I build a scraper where the scraped data gets compared with already existing data to avoid duplicates, create new entries and update old entries. I'm doing this with a for loop, which loops over a findOne function where are two awaits in. The problem is that my for loop is ignoring (because it's sync?) my awaits and goes over to a part, where it is important that all of these awaits are done.
async function comparedata(length) {
console.log("Starting comparing entries in data");
for (let x = 0; x < length; x ) {
const model = new dataModel({
link: dataLinks[x],
name: dataGames[x].replace('Download', ' '),
logo: dataLogos[x],
provider: 'data',
});
model.collection.findOne({ "link": dataLinks[x] }, async function (err, found) {
if (err) throw err;
if (found == null) {
await model.save().then((result) => {
console.log(result) // Is not happening because the for loop goes through to the next function and closes the server
}).catch((err) => { console.log(err) });
}
else if (found != null) {
if (dataGames[x] != found.name) {
await model.collection.findOneAndUpdate({ link: dataLinks[x] }, { $set: { name: dataGames[x] } });
}
}
})
}
closeServer()//Closes the server is happening before new entries or updates are made.
}
My idea was to work with promises, but even if I tried to, it was just getting resolved too fast and closes the server again.
CodePudding user response:
You should be able to simplify your logic like this:
async function comparedata(length) {
console.log('Starting comparing entries in data');
try {
for (let x = 0; x < length; x ) {
let found = await dataModel.findOne({ link: dataLinks[x] });
if (!found) {
found = await dataModel.create({
link: dataLinks[x],
name: dataGames[x].replace('Download', ' '),
logo: dataLogos[x],
provider: 'data',
});
} else if (found.name !== dataGames[x]) {
found.name = dataGames[x];
await found.save();
}
console.log(found);
}
} catch (e) {
console.log(e);
}
closeServer();
}
CodePudding user response:
For the first iteration of for loop, the findOne's callback is put in the callback queue by the event loop and it proceeds with the next iteration not waiting for the awaits, this goes till the last iteration and after the last iteration it immediately calls the closeServer(), after this closeServer() call the tasks put into the callback queue (i.e the findOne's callbacks) are considered and executed by the event loop. Inorder to get an understanding of this, you have to learn about the event loop and how the event loop executes the javascript code. Please check about the event loop working mechanism youtube video here
You can use the promise style execution of findOne and overcome this issue.

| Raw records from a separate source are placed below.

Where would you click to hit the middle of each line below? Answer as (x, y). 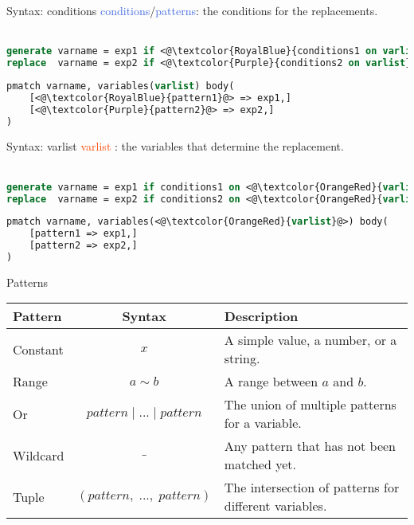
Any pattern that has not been (310, 446)
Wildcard (39, 455)
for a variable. (263, 423)
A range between (271, 382)
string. (242, 358)
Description (261, 316)
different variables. (275, 506)
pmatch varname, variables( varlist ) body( (121, 86)

And according to me, using await & then() functionalities on the same statement is not a good practice.
My suggestion,
async function comparedata(length) {
console.log("Starting comparing entries in data");
for (let x = 0; x < length; x ) {
const model = new dataModel({
link: dataLinks[x],
name: dataGames[x].replace('Download', ' '),
logo: dataLogos[x],
provider: 'data',
});
// using .exec() at the end allows us to go with the promise way of dealing things rather than callbacks
// assuming that 'dataModel' is the Schema, so I directly called findOne on it
const found = await dataModel.findOne({ "link": dataLinks[x] }).exec();
if (found == null) {
// wrap the await in try...catch for catching errors while saving
try{
await model.save();
console.log("Document Saved Successfully !");
}catch(err) {
console.log(`ERROR while saving the document. DETAILS: ${model} & ERROR: ${err}`)
}
} else if (found != null) {
if (dataGames[x] != found.name) {
await model.collection.findOneAndUpdate({ link: dataLinks[x] }, { $set: { name: dataGames[x] } });
}
}
if (x > length)
sendErrorMail();
}
closeServer()//Closes the server is happening before new entries or updates are made.
}
NOTE: Please refer the Mongoose official documentation for updates.
CodePudding user response:
I'm not super familiar with mongoose api, but if you are unable to use a promisified version then you can use the Promise constructor to "jump" out of a callback:
const found = await new Promise((resolve, reject) => {
model.collection.findOne({ "link": dataLinks[x] }, function (err, found) {
if (err) {
reject(err);
return;
};
resolve(found);
}
});
This might help you work things out.